Saved entries:
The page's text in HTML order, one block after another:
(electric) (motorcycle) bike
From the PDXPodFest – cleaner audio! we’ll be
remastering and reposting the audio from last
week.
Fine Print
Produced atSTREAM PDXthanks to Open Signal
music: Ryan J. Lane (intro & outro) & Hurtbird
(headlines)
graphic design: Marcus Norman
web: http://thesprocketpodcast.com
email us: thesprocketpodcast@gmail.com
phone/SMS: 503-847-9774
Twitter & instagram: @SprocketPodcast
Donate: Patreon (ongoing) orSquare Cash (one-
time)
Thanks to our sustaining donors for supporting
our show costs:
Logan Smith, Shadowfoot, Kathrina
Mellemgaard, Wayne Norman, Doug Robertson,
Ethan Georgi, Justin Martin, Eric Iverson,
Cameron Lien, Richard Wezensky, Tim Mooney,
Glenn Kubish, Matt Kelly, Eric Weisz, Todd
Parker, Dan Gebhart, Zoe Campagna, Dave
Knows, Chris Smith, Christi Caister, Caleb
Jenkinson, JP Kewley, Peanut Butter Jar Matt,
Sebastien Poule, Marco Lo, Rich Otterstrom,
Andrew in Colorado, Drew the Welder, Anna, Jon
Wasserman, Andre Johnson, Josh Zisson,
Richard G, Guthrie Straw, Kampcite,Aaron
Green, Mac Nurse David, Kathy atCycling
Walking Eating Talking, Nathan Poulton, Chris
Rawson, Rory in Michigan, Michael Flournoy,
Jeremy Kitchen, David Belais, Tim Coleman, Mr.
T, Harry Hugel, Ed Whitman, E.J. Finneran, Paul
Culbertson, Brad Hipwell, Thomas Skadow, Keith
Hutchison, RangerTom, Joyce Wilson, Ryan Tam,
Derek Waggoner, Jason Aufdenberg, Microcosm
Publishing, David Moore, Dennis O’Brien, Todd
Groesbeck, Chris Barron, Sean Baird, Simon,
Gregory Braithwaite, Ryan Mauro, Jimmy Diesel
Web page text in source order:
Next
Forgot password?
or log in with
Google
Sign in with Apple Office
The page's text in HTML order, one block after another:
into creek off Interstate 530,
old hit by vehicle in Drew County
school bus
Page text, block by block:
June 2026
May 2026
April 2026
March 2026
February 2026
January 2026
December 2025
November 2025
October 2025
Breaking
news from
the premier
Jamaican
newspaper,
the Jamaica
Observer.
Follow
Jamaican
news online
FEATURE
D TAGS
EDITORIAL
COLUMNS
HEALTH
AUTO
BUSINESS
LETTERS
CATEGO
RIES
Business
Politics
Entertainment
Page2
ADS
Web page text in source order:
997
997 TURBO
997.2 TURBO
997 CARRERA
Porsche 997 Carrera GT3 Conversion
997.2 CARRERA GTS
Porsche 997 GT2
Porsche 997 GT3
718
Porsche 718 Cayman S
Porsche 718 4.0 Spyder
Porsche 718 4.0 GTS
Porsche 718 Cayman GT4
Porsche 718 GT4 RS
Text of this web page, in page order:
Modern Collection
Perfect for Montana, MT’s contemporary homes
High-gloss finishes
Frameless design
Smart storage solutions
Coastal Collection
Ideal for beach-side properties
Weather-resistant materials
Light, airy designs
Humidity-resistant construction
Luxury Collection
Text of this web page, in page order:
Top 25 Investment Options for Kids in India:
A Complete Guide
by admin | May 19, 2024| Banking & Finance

• _What the task asks_
What you give back must be the stretch above, starting at the line with "Porsche 718 4.0 Spyder" and ending at the line with "Light, airy designs", copied exactly.

• _Written response_
Porsche 718 4.0 Spyder
Porsche 718 4.0 GTS
Porsche 718 Cayman GT4
Porsche 718 GT4 RS
Text of this web page, in page order:
Modern Collection
Perfect for Montana, MT’s contemporary homes
High-gloss finishes
Frameless design
Smart storage solutions
Coastal Collection
Ideal for beach-side properties
Weather-resistant materials
Light, airy designs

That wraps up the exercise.